Bruce Harpham | Sept. 14, 2017
Poor data quality, broken add-ons, and ineffective integrations are just a few of the tell-tale signs that you may need to refresh your CRM system — or scrap it altogether and start anew.


7. You want to take advantage of new data sources

Problems are not the only reason for investing in a CRM overhaul. New data resources can mean new opportunities, and sometimes refreshing the CRM is necessary to capitalise on this.

“I worked with an investment firm that grew over time and had to need to review a large number of potential opportunities,” says Max Dufour, partner at Harmeda. “Several issues drove the client to improve their CRM and associated processes. First, they needed to retool their approach in light of growth and the need to manage more investments. Second, they had increased opportunity to pull in data from multiple sources through APIs and similar resources.”
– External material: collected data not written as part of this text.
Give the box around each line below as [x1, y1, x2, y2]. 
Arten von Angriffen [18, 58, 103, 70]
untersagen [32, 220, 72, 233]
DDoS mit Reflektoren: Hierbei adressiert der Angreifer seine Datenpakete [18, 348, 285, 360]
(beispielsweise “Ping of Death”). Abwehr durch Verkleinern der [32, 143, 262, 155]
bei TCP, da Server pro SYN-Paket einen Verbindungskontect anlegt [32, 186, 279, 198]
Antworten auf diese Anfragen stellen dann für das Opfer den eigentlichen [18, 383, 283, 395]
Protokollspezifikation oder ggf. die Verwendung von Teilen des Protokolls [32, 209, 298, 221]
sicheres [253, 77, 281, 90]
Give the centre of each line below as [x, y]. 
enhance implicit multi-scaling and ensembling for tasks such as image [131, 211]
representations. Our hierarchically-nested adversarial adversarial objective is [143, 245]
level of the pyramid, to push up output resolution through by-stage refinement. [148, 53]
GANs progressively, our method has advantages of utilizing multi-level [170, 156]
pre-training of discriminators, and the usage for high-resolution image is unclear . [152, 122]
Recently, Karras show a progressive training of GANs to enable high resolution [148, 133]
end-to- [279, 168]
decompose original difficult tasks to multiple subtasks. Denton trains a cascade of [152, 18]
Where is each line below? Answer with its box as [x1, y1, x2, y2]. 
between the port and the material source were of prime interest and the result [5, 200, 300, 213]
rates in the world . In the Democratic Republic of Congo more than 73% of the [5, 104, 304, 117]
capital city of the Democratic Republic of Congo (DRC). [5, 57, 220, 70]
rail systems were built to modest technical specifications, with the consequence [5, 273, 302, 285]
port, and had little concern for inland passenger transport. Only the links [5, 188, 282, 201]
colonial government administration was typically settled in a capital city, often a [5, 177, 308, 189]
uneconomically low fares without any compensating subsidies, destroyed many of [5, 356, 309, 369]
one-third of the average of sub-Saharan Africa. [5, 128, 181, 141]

8. Customised add-ons stop working after an update

Whether your firm uses cloud or on-premises CRM, upgrades are a fact of life. Sometimes an update can set off a chain of events that can hobble your CRM’s capabilities, especially customisations and add-ons.

“Every time I hear about a new update for Salesforce or another CRM, I carefully review the notes to find out what aspects of the problem will be changed. In some cases, a given integration or an add-on may stop working,” Dufour says.
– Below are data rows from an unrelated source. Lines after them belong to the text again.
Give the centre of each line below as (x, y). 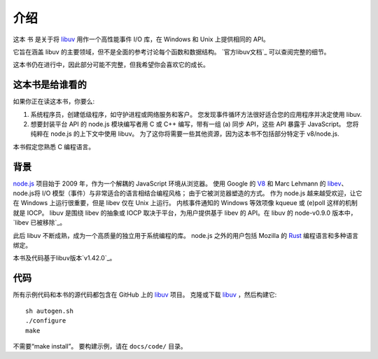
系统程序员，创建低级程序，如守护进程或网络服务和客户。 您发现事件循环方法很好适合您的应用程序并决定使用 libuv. (196, 114)
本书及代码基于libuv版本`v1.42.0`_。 (64, 258)
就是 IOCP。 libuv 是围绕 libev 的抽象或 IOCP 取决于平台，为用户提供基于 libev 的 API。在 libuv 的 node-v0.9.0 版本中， (185, 213)
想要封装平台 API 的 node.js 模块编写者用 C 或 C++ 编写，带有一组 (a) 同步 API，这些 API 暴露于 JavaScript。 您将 (195, 124)
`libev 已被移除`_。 (40, 223)
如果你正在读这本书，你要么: (54, 101)
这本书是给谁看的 (50, 85)
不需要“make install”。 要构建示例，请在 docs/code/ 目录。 (100, 346)
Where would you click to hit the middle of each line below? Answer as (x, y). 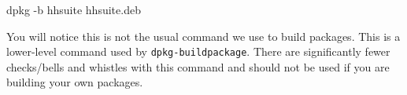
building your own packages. (75, 82)
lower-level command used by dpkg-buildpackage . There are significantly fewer (198, 51)
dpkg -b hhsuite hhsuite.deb (74, 9)
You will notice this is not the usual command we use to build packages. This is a (203, 36)
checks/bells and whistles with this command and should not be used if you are (198, 66)
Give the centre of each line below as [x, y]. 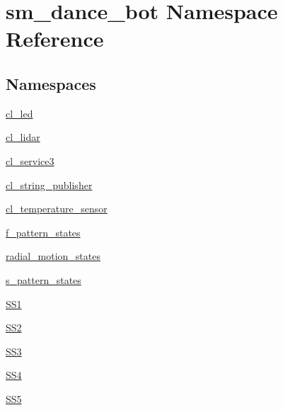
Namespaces [51, 83]
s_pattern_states [44, 279]
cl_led [19, 113]
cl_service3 [30, 160]
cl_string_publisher [49, 184]
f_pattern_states [43, 232]
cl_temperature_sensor [57, 209]
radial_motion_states [53, 256]
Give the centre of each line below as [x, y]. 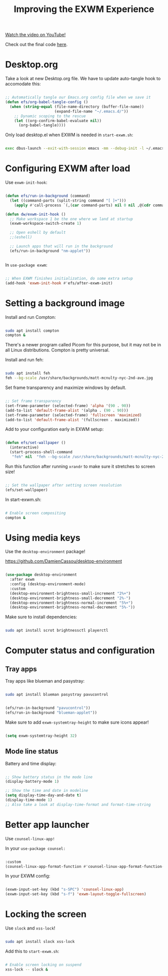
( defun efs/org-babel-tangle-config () [47, 102]
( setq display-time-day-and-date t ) [43, 795]
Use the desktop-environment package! [45, 552]
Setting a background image [65, 303]
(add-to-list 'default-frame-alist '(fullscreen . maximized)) [72, 420]
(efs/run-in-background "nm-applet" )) [50, 251]
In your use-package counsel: [35, 848]
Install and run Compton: [30, 317]
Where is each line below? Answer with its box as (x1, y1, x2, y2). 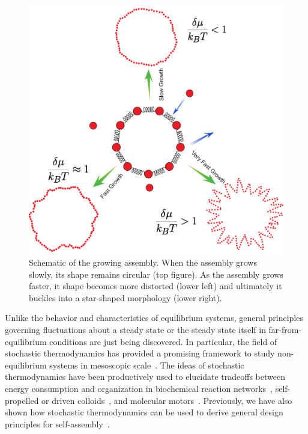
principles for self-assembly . (5, 417, 110, 430)
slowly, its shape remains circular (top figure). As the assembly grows (29, 267, 283, 280)
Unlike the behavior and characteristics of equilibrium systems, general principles (5, 311, 303, 324)
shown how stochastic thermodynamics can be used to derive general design (5, 406, 283, 418)
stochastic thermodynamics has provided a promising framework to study (5, 347, 275, 359)
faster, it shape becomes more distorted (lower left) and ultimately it (29, 280, 282, 292)
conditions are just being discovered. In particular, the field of (49, 335, 277, 347)
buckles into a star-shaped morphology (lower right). (29, 291, 222, 304)
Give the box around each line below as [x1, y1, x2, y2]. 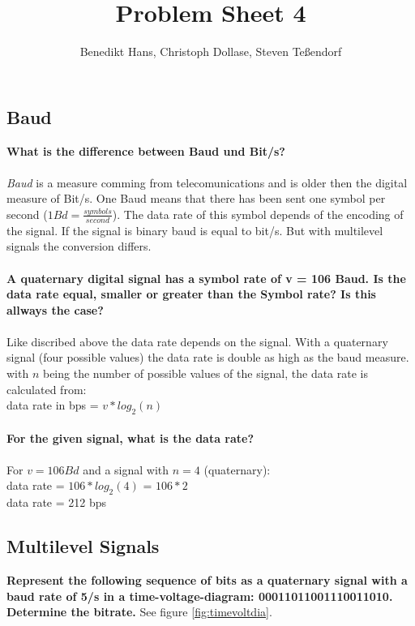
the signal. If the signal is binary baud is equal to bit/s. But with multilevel [6, 221, 383, 238]
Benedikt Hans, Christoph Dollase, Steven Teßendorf [79, 43, 342, 60]
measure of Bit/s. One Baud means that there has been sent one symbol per [6, 190, 386, 207]
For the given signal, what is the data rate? [6, 429, 255, 446]
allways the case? [6, 301, 104, 318]
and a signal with [83, 461, 169, 478]
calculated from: [6, 380, 87, 397]
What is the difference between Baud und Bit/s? [6, 142, 285, 159]
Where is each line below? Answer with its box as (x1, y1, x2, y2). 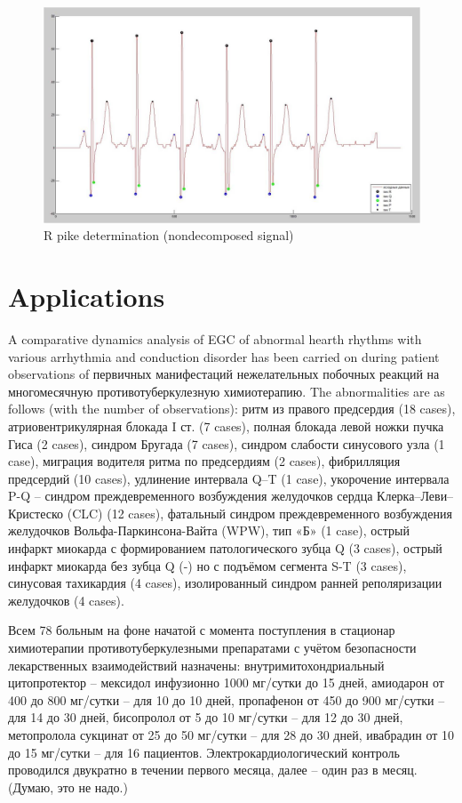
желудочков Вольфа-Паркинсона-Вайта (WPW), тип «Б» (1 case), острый (8, 521, 410, 540)
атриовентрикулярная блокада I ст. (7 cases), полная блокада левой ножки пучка (8, 416, 444, 435)
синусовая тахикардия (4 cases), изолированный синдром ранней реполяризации (8, 574, 442, 592)
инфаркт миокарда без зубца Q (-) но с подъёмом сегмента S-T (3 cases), (8, 556, 407, 574)
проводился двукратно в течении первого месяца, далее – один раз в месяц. (8, 760, 418, 779)
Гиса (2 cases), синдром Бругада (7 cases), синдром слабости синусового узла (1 (8, 434, 445, 453)
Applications (8, 278, 165, 315)
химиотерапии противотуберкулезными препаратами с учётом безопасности (8, 638, 417, 657)
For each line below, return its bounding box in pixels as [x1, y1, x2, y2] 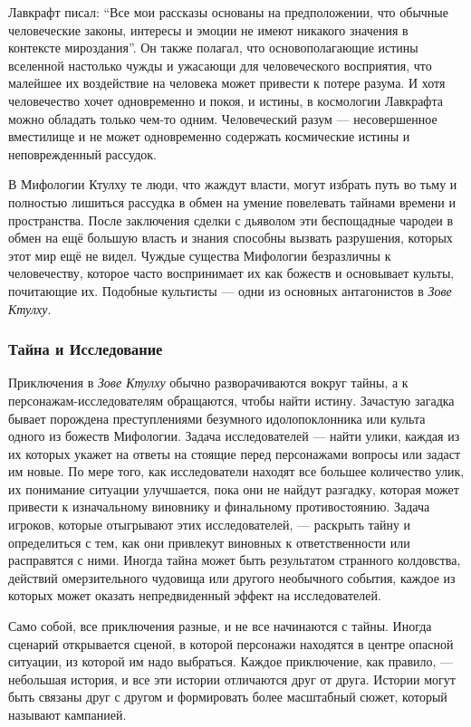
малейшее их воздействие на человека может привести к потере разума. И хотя [8, 73, 446, 92]
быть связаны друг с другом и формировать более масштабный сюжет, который [8, 687, 447, 706]
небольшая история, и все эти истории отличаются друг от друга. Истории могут [8, 669, 456, 688]
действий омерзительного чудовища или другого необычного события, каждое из [8, 568, 456, 587]
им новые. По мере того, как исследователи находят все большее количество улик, [8, 462, 465, 481]
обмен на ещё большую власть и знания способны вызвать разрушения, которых [8, 228, 453, 247]
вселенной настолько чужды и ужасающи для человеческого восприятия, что [8, 55, 432, 74]
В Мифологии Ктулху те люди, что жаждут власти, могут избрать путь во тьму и [8, 175, 457, 194]
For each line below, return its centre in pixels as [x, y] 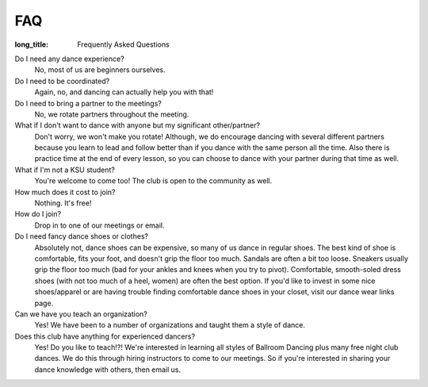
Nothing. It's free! [63, 203]
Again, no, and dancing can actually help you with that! [124, 92]
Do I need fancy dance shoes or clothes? [82, 236]
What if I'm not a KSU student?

To mitigate this risk, take a proactive approach to the CRM vendor.

“Some CRM vendors are willing to provide early access to new versions before they push out an update. Experimenting with those early versions is an excellent way to find out if your implementation will be impacted,” he adds.


9. Adoption and usage is low

A CRM produces results only if it is used. Here, adoption and integration into your organisation’s daily work is essential.
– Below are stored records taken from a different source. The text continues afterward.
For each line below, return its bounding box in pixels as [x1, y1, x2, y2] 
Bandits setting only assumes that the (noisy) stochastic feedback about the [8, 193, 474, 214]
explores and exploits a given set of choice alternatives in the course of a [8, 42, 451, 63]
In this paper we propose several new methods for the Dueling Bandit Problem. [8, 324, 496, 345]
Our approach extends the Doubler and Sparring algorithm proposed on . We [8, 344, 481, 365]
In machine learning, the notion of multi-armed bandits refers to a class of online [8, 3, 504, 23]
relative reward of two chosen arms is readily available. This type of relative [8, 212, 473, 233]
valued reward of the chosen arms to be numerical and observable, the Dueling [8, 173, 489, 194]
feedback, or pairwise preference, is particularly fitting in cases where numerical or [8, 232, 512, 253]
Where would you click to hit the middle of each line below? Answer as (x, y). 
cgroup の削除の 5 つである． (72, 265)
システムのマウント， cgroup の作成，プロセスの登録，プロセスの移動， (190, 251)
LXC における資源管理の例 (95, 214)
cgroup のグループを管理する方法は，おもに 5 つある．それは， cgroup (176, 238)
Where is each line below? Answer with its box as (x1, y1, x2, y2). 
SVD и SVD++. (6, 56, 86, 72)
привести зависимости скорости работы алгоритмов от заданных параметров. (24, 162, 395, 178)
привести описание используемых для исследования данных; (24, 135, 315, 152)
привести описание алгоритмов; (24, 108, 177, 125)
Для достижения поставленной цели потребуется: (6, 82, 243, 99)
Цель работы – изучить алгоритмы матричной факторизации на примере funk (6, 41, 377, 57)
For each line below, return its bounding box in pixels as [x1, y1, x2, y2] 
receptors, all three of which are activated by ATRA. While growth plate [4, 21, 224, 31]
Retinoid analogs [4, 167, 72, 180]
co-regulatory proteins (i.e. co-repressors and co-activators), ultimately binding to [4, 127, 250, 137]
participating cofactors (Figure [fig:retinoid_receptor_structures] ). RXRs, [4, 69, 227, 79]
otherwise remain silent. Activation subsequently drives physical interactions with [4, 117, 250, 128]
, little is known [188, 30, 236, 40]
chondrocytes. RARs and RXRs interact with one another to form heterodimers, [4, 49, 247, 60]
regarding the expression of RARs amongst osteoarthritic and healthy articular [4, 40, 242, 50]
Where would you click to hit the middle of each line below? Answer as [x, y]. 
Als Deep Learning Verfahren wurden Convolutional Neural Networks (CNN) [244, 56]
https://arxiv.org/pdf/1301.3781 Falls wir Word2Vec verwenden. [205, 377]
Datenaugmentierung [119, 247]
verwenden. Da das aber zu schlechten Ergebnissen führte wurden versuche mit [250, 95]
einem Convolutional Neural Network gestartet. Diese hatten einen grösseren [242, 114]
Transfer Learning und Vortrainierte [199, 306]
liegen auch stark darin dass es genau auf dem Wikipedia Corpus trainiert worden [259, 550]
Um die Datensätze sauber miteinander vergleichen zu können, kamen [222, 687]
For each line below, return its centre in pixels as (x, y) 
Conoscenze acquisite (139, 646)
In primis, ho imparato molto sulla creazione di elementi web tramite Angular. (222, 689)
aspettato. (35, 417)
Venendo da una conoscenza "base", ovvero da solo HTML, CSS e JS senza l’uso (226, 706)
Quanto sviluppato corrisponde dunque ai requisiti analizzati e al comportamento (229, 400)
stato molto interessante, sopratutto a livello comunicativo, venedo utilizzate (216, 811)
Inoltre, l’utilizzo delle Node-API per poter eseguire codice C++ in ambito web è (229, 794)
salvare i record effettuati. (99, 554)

“CRM adoption data is a key metric to consider in looking at your CRM. For example, you can look at login frequency to gain a sense of which users are using the CRM and which are not using it. You may discover that a whole unit — such as marketing or your field sales staff — is not using the CRM,” says Chipman.

If you already have raw usage data, consider painting a more in-depth picture by collecting qualitative information about your users. Though such observations may not be statistically robust, this approach helps you to discover pain points you may have failed to discover.


10. Data quality issues lead to competing definitions of the customer

Receiving irrelevant sales and marketing pitches waste everyone’s time. Competing or inconsistent customer data is one cause of the problem.

“I have seen cases where different units of the same company could not agree on the customer. If the data was collected at different times or with different CRM programs, this problem is likely to occur,” Blacksmith says. “On the other hand, if your CRM data quality is robust, you can get excellent results from using today’s marketing automation tools.”

The lesson for CIOs is that no CRM program is ever truly finished. Whether you are excited to take advantage of new marketing automation tools or simply want to end user complaints, it is better to look at CRM as a work in progress.